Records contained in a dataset
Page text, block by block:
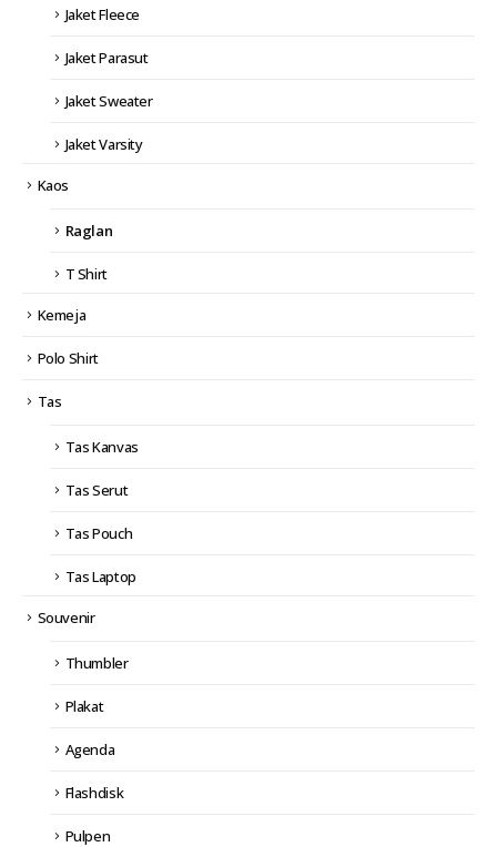
Jaket Fleece
Jaket Parasut
Jaket Sweater
Jaket Varsity
Kaos
Raglan
T Shirt
Kemeja
Polo Shirt
Tas
Tas Kanvas
Tas Serut
Tas Pouch
Tas Laptop
Souvenir
Thumbler
Plakat
Agenda
Flashdisk
Pulpen
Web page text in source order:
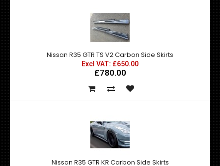
Nissan R35 GTR TS V2 Carbon Side Skirts
Excl VAT: £650.00
£780.00
Nissan R35 GTR KR Carbon Side Skirts
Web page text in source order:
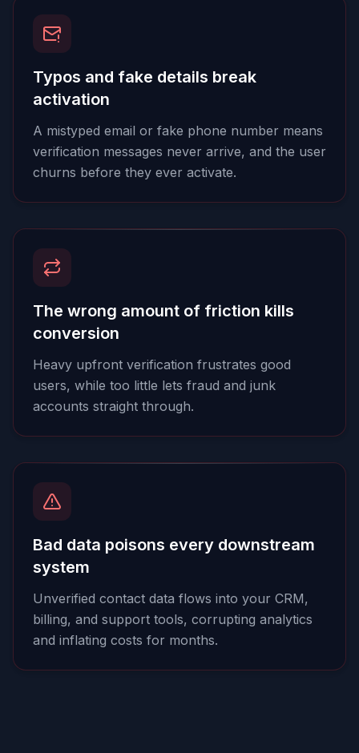
Typos and fake details break
activation
A mistyped email or fake phone number means
verification messages never arrive, and the user
churns before they ever activate.
The wrong amount of friction kills
conversion
Heavy upfront verification frustrates good
users, while too little lets fraud and junk
accounts straight through.
Bad data poisons every downstream
system
Unverified contact data flows into your CRM,
billing, and support tools, corrupting analytics
and inflating costs for months.
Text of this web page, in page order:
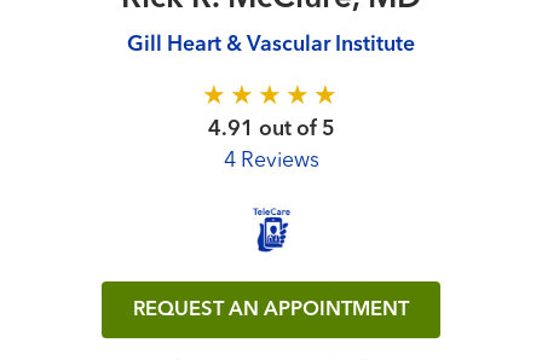
Gill Heart & Vascular Institute
4.91 out of 5
4 Reviews
REQUEST AN APPOINTMENT
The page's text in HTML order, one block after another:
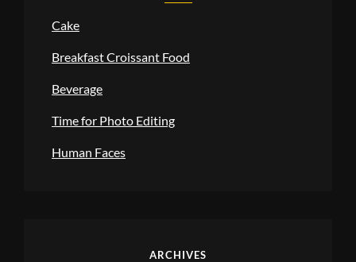
Cake
Breakfast Croissant Food
Beverage
Time for Photo Editing
Human Faces
ARCHIVES
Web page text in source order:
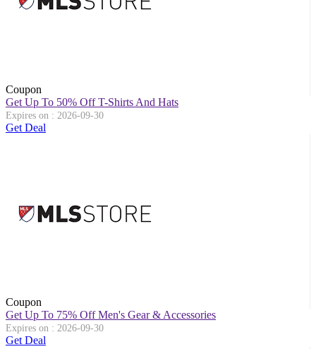
Coupon
Get Up To 50% Off T-Shirts And Hats
Expires on : 2026-09-30
Get Deal
Coupon
Get Up To 75% Off Men's Gear & Accessories
Expires on : 2026-09-30
Get Deal
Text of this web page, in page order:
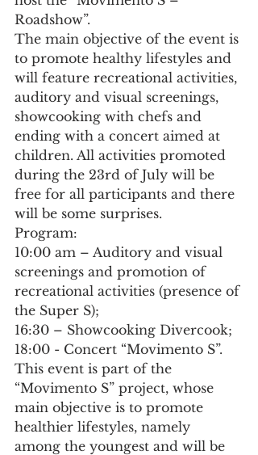
Roadshow”.
The main objective of the event is
to promote healthy lifestyles and
will feature recreational activities,
auditory and visual screenings,
showcooking with chefs and
ending with a concert aimed at
children. All activities promoted
during the 23rd of July will be
free for all participants and there
will be some surprises.
Program:
10:00 am – Auditory and visual
screenings and promotion of
recreational activities (presence of
the Super S);
16:30 – Showcooking Divercook;
18:00 - Concert “Movimento S”.
This event is part of the
“Movimento S” project, whose
main objective is to promote
healthier lifestyles, namely
among the youngest and will be
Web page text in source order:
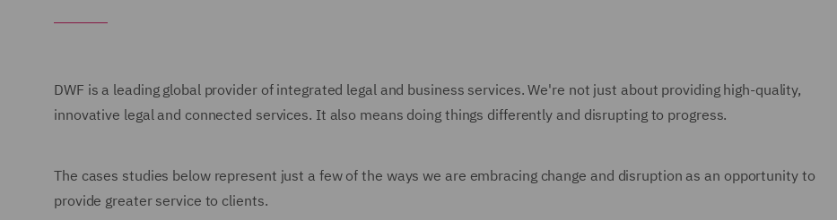
DWF is a leading global provider of integrated legal and business services. We're not just about providing high-quality,
innovative legal and connected services. It also means doing things differently and disrupting to progress.
The cases studies below represent just a few of the ways we are embracing change and disruption as an opportunity to
provide greater service to clients.
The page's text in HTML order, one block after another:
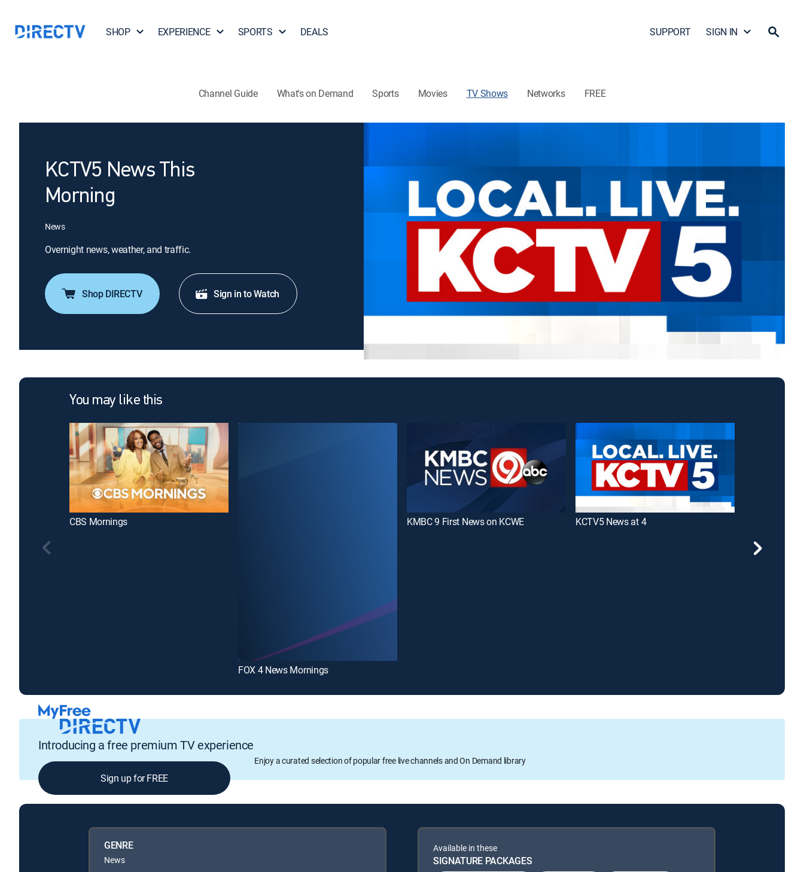
SHOP EXPERIENCE SPORTS DEALS SUPPORT SIGN IN
Channel Guide What's on Demand Sports Movies TV Shows Networks FREE
KCTV5 News This
Morning
News
Overnight news, weather, and traffic.
Shop DIRECTV Sign in to Watch
You may like this
CBS Mornings
FOX 4 News Mornings
KMBC 9 First News on KCWE KCTV5 News at 4
Introducing a free premium TV experience
Enjoy a curated selection of popular free live channels and On Demand library
Sign up for FREE
GENRE
News
Available in these
SIGNATURE PACKAGES
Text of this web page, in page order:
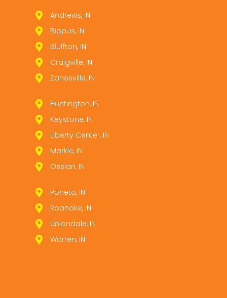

* Instructions for the task *
From the records above, pull every line that has the string "verification" and copy it.

* Expected answer *
verification messages never arrive, and the user
Heavy upfront verification frustrates good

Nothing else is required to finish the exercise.